Efficiently Analyzing Large-Scale Molecular Simulation Data with Accuracy Guarantees
|Author:||Yicheng Tu University of South Florida|
|Date:||June 07, 2012|
Molecular simulations (MS) have become an integral part of molecular and structural biology by providing model descriptions for biochemical and biophysical processes at nano-scopic scales. With the tremendous development in computational hardware and software for MS, very little attention has been paid to the efficient storage, querying, and analysis of the large amount of data generated from such simulations. In this talk, I will give a briefly overview of the design and implementation of a Database-Centric Molecular Simulation (DCMS) framework under development at the University of South Florida. DCMS is built by extending the functionalities of modern database management systems (DBMS) with novel indexing structures, data placement strategies, and algorithms for processing MS-specific data analytics. I will then focus on our work related to efficient computing of an important group of such analytics - the m-body correlation functions (m-BCF). The m-BCFs contain essential information about the physical features of the simulation system and are thus the building blocks of many high-level analytics such as free energy and temperature. Brute-force computation of an m-BCF requires $O(N^m)$ time where $N$ is the size of the simulation system. In the past few years, we have developed a series of algorithms based on spatial tree structures. While the first (exact) algorithm from this series has lower time complexity than the naive solution, the running time of an approximate algorithm is completely independent to the system size. I will also introduce a few other ideas to make our solution more practical to the extent that real-time processing is possible for lower-order BCFs.
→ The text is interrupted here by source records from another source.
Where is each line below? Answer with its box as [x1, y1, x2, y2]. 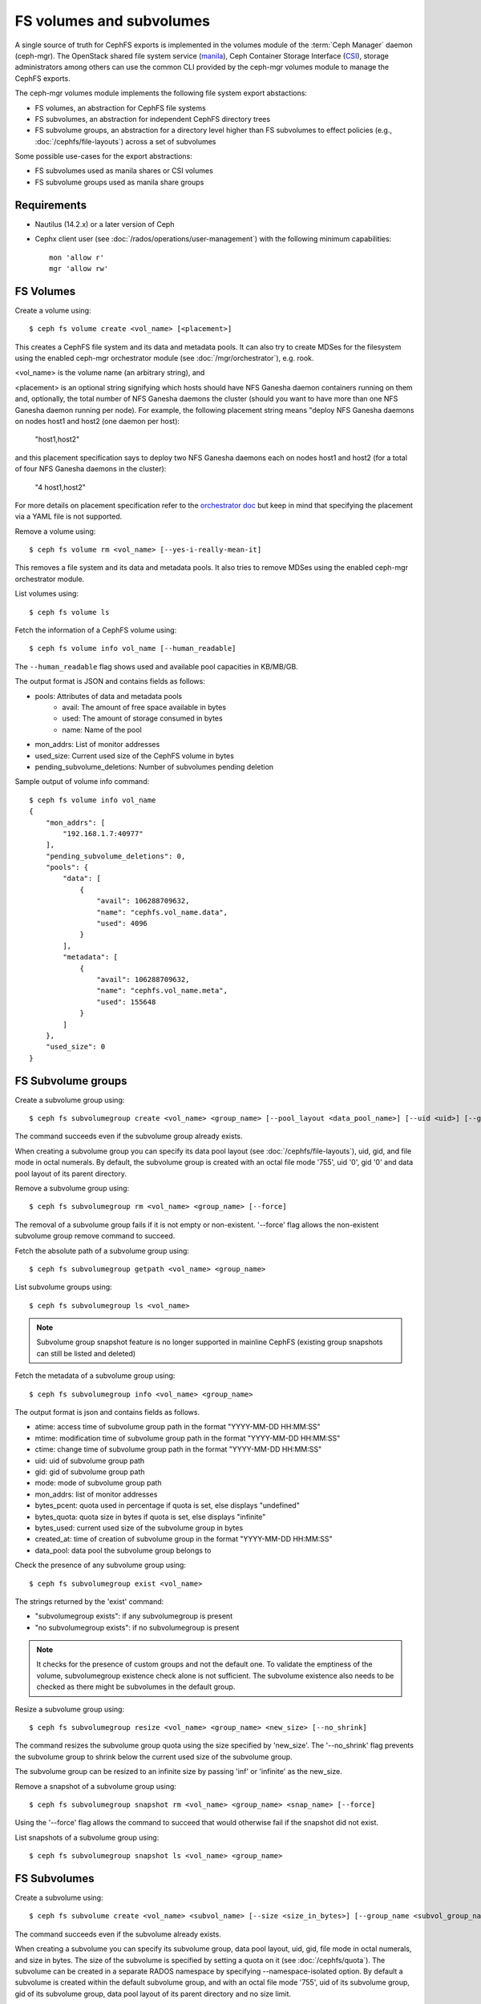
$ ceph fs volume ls [29, 608, 110, 616]
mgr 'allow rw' [49, 264, 109, 273]
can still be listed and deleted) [36, 1348, 136, 1358]
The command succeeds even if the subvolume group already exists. [14, 1131, 244, 1141]
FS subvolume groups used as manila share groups [34, 177, 204, 187]
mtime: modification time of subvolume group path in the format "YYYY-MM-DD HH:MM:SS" [34, 1433, 341, 1443]
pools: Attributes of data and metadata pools [34, 691, 183, 701]
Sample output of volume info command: [14, 777, 150, 786]

Yi-Cheng Tu received a bachelor's degree in horticulture from Beijing Agricultural University, China, and the MS and PhD degrees in computer science from Purdue University in 2003 and 2007, respectively. He is currently an assistant professor in the Department of Computer Science and Engineering at the University of South Florida, Tampa, Florida, USA. His current research addresses energy-efficient database systems, scientific data management, and high performance computing. He had also worked on data stream management systems, self-tuning databases, peer-to-peer systems, and multimedia databases. He is a member of IEEE, ACM/SIGMOD, and ASEE.